*** Opening of Data supplied ***

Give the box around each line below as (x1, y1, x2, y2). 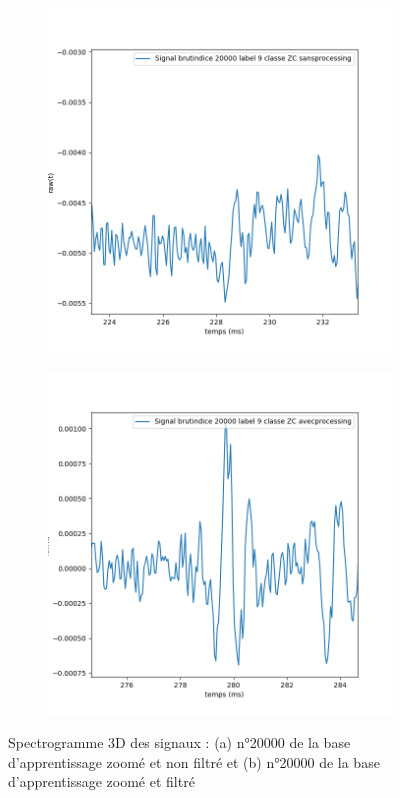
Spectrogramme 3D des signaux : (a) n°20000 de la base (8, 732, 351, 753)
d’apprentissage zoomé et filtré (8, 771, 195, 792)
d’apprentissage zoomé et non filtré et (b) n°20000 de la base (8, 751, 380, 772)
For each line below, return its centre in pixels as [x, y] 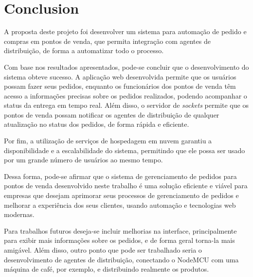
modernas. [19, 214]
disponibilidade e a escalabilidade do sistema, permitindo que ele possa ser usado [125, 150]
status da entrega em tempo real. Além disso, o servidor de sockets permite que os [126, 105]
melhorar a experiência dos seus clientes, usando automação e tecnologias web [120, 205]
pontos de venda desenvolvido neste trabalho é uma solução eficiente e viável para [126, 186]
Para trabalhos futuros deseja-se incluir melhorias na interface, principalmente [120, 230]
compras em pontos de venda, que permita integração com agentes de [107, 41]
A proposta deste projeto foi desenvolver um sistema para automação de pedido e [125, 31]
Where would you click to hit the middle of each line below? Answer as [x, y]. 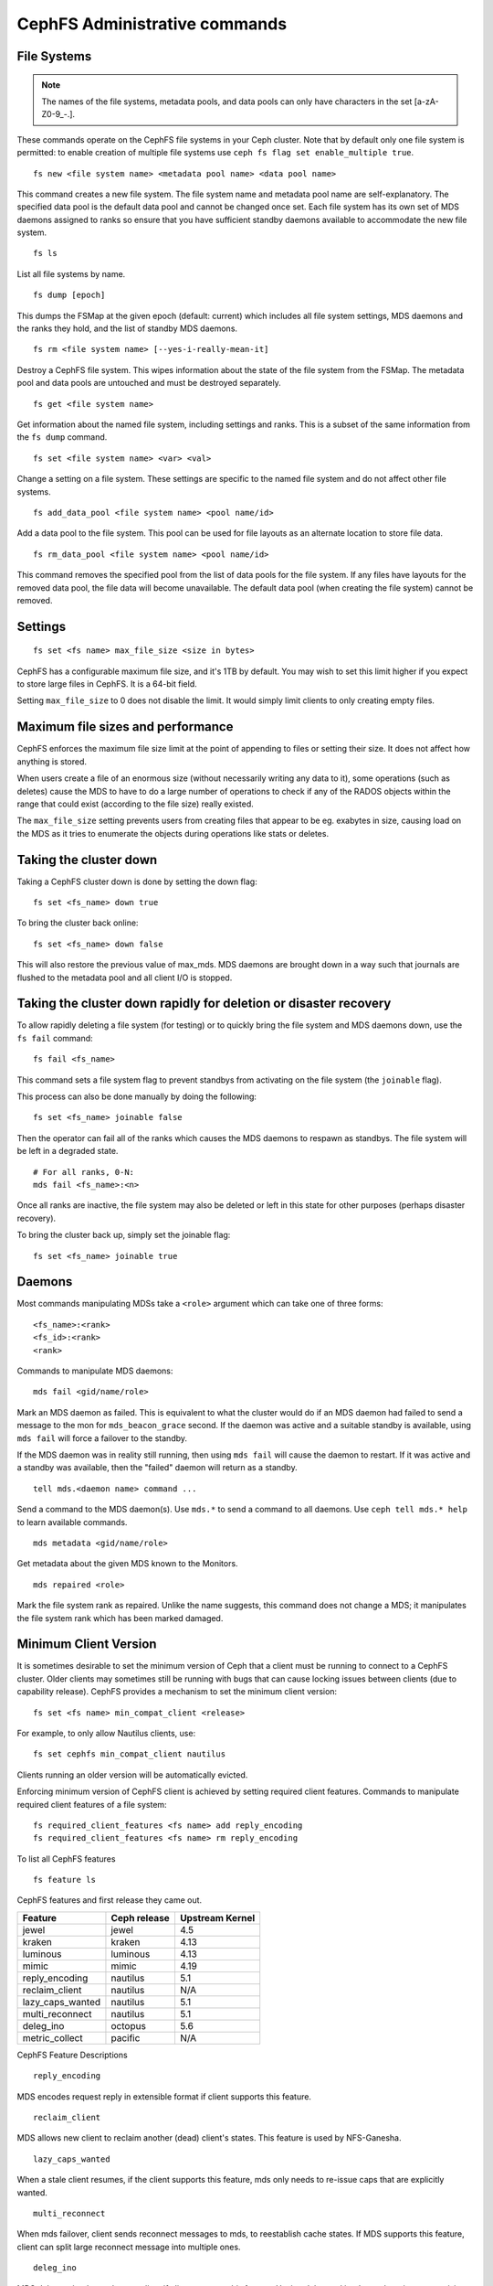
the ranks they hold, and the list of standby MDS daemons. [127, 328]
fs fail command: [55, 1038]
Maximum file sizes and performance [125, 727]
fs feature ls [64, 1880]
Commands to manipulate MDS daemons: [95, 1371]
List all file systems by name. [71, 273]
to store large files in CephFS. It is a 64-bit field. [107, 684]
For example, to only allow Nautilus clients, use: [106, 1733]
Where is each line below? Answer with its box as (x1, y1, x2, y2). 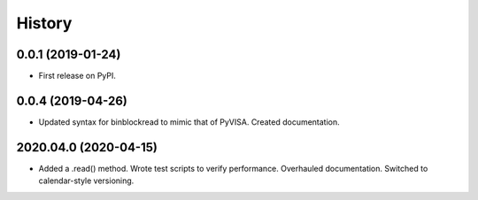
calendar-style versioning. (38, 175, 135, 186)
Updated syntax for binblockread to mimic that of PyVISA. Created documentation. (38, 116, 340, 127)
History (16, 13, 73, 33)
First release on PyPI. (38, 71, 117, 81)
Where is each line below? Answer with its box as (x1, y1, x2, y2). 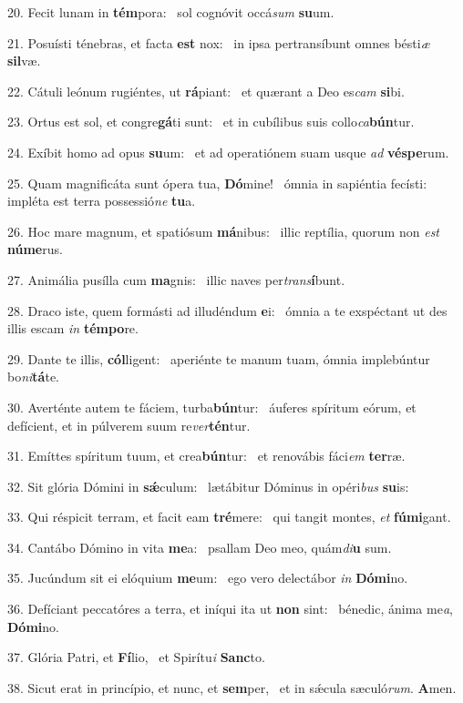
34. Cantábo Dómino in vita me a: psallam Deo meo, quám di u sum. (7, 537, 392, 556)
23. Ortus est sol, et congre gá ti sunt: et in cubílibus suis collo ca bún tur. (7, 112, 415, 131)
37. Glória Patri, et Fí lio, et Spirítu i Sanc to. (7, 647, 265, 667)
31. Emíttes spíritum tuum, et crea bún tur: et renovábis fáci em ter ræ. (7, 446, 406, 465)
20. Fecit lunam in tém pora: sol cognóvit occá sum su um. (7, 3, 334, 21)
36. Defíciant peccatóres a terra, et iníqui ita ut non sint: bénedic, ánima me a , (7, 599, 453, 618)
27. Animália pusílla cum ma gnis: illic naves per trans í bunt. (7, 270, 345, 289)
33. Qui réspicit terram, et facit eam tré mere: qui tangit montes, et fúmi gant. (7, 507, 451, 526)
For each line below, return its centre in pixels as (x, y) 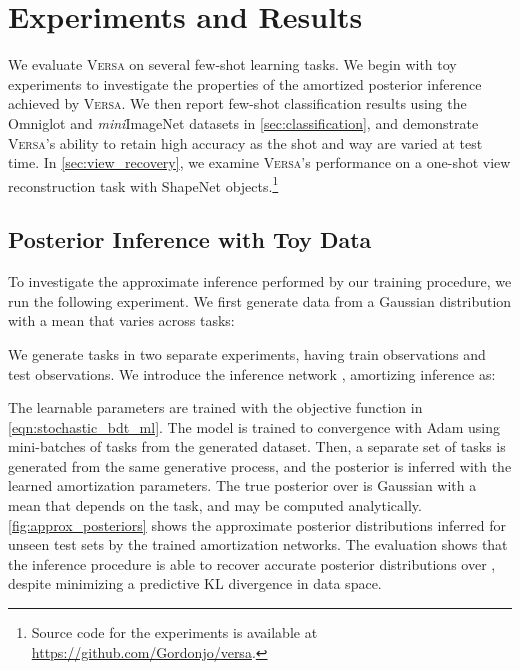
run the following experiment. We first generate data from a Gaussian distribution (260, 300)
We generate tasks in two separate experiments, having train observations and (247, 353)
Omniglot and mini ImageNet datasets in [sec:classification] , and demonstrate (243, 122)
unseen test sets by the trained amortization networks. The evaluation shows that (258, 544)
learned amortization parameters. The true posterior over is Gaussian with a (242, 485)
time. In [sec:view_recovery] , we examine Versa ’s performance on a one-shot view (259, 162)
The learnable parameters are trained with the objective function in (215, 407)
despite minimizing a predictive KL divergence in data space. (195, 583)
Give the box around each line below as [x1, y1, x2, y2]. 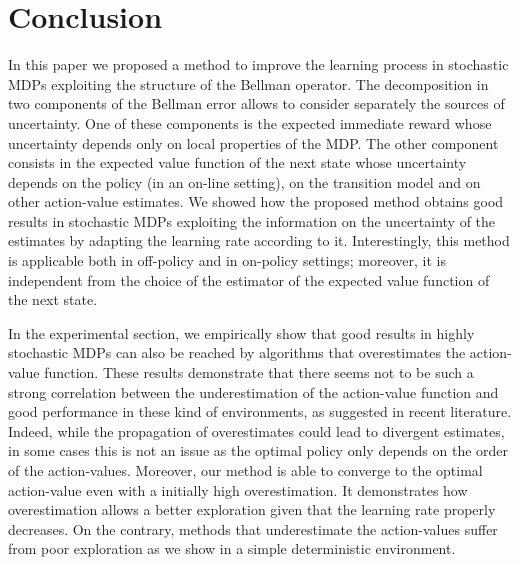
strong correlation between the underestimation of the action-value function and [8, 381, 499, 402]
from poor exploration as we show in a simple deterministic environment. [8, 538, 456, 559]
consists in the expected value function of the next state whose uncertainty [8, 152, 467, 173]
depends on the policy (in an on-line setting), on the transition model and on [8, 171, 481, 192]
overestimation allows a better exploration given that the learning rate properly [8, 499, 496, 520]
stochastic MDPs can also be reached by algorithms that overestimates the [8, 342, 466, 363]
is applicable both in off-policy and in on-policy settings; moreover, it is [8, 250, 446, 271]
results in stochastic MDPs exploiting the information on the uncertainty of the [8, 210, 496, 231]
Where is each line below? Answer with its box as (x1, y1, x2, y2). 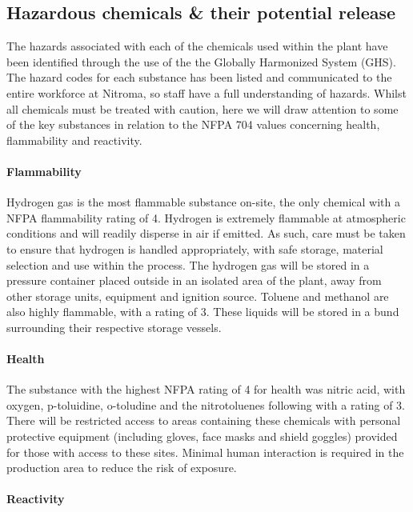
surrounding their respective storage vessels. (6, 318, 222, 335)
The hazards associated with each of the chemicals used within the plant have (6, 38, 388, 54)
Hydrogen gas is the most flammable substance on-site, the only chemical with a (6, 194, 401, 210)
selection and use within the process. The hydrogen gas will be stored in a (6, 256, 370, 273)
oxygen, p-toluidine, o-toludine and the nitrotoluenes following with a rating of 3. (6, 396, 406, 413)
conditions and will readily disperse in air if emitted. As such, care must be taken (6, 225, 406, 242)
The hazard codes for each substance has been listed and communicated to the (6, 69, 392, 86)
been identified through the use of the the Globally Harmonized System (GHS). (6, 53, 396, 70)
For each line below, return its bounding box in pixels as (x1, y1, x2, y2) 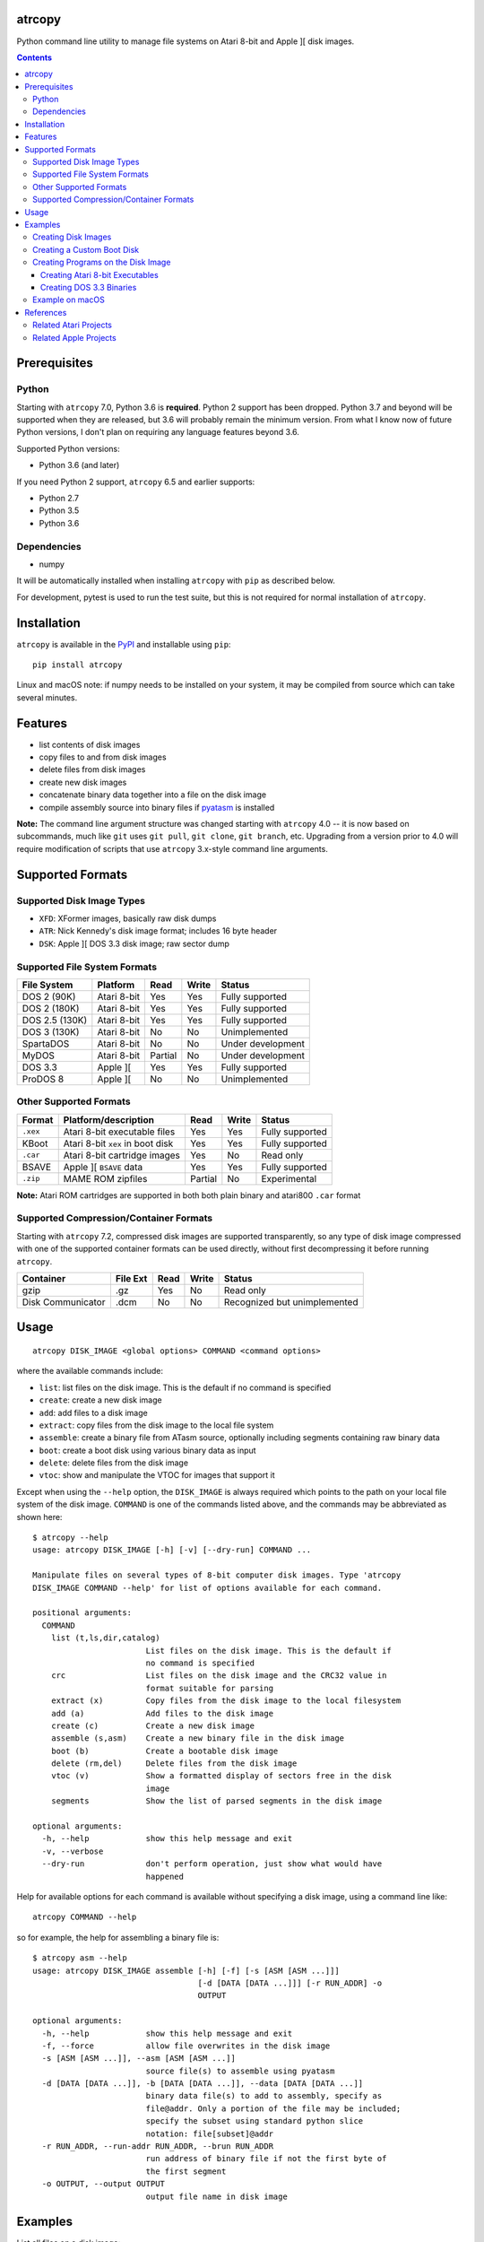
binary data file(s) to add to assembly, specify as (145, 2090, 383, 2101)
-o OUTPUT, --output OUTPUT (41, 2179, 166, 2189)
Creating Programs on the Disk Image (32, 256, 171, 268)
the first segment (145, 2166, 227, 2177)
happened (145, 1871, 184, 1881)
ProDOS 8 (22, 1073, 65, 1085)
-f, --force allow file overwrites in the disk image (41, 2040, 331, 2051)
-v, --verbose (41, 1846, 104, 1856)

*** Close of Data supplied ***

• **Work required**
Your answer should be the lines above, from the line containing "The hazards associated" up to and including the line containing "oxygen, p-toluidine, o-toludine", reproduced exactly and with nothing else.

• **Result of the exercise**
The hazards associated with each of the chemicals used within the plant have (6, 38, 388, 54)
Hydrogen gas is the most flammable substance on-site, the only chemical with a (6, 194, 401, 210)
selection and use within the process. The hydrogen gas will be stored in a (6, 256, 370, 273)
oxygen, p-toluidine, o-toludine and the nitrotoluenes following with a rating of 3. (6, 396, 406, 413)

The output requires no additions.